Trattati come oggetti d'arte minore spesso sono stati abbandonati ad un futuro di incuria e oblio all'interno dei magazzini. Dopo ventanni di sforzi compiuti da diverse istituzioni e dai singoli professionisti del settore per promuovere la conservazione in situ senza stacco, gli archeologi hanno iniziato a rendersi conto solo negli anni novanta che staccare i mosaici comporta seri rischi non solo per la loro conservazione materiale, ma anche per la perdita di significato e per la distruzione del contesto archeologico di appartenenza. Conservare i mosaici in situ, come gli affreschi e le altre superfici decorate delle architetture originali è prima di tutto un problema etico e solo successivamente un problema tecnico. Dopo anni di sperimentazione di materiali e tecniche d'intervento si è finalmente giunti a sviluppare una metodologia d'intervento che riduce al minimo l'impatto sui materiali originali. Questa metodologia si avvale d'interventi di consolidamento con materiali a base di calce e soprattutto delle tecniche di conservazione preventiva e della manutenzione.

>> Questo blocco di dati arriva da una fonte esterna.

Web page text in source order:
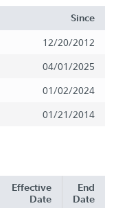
Since
12/20/2012
04/01/2025
01/02/2024
01/21/2014
Effective
Date
End
Date
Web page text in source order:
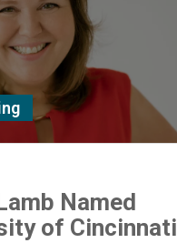
Named
of Cincinnati
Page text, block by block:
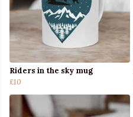
Riders in the sky mug
£10
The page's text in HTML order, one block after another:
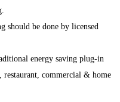
should be done by licensed
energy saving plug-in
commercial & home
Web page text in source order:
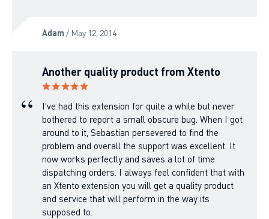
Adam/ May 12, 2014
Another quality product from Xtento
I've had this extension for quite a while but never
bothered to report a small obscure bug. When I got
around to it, Sebastian persevered to find the
problem and overall the support was excellent. It
now works perfectly and saves a lot of time
dispatching orders. I always feel confident that with
an Xtento extension you will get a quality product
and service that will perform in the way its
supposed to.
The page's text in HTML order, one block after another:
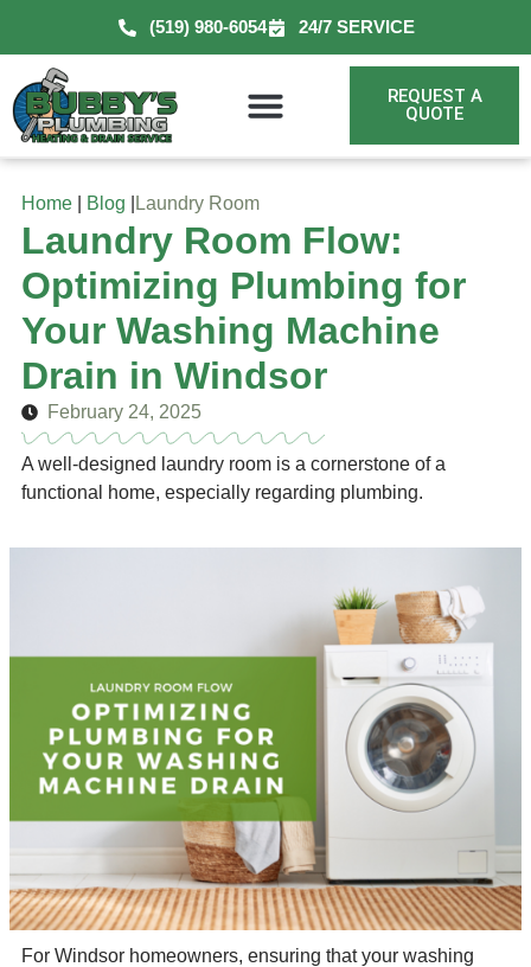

Il corso, della durata di sei settimane è stato sviluppato in collaborazione con il Laboratorio Centrale di Conservazione della Turchia di Istanbul. Nella prima settimana, a Istanbul, attraverso diversi contributi di archeologi e conservatori, insieme ai partecipanti del corso, sono stati affrontati i temi e le criticità legate alla conservazione in situ. Le settimane seguenti, nel corso delle quali si è lavorato a Side, sono state dedicate alla formazione tecnica sul campo, attraverso la conservazione effettiva di un mosaico policromo del V secolo d.C. nel sito archeologico di Side. I partecipanti, affiancati dai conservatori del CCA, hanno sperimentato direttamente le tecniche d'intervento, utilizzando materiali a base di calce. Nel corso dell'intervento sono state messe in pratica tutte le procedure che normalmente vengono applicate nella conservazione in situ: pianificazione, misure di conservazione preventiva, preparazione del cantiere, documentazione, trattamenti di consolidamento in profondità e delle tessere, pulitura, stuccatura, presentazione finale e report.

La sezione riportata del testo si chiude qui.